- **Work instructions**
Could you output each line below precisely as it stands, without the images?

◆ ◆ ◆ ◆ ◆

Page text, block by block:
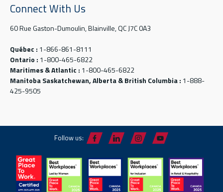
Connect With Us
60 Rue Gaston-Dumoulin, Blainville, QC J7C 0A3
Québec : 1-866-861-8111
Ontario : 1-800-465-6822
Maritimes & Atlantic : 1-800-465-6822
Manitoba Saskatchewan, Alberta & British Columbia : 1-888-
425-9505
Follow us:
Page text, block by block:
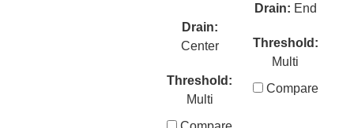
Drain:
Center
Threshold:
Multi
Drain: End
Threshold:
Multi
Compare
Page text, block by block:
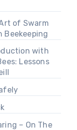
of Swarm
Beekeeping
with
Lessons
– On The
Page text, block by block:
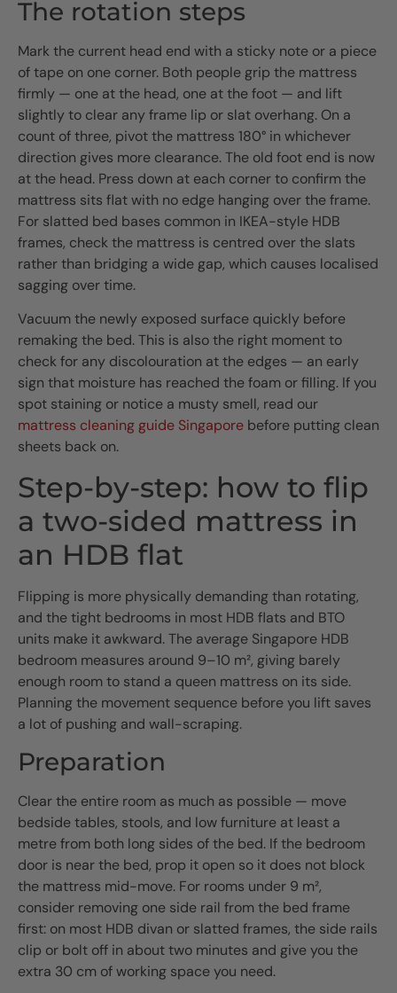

◆ ◆ ◆ ◆ ◆

- **Answer box**
Page text, block by block:
Connect With Us
60 Rue Gaston-Dumoulin, Blainville, QC J7C 0A3
Québec : 1-866-861-8111
Ontario : 1-800-465-6822
Maritimes & Atlantic : 1-800-465-6822
Manitoba Saskatchewan, Alberta & British Columbia : 1-888-
425-9505
Follow us:
Page text, block by block:
Drain:
Center
Threshold:
Multi
Drain: End
Threshold:
Multi
Compare
Page text, block by block:
of Swarm
Beekeeping
with
Lessons
– On The
Page text, block by block:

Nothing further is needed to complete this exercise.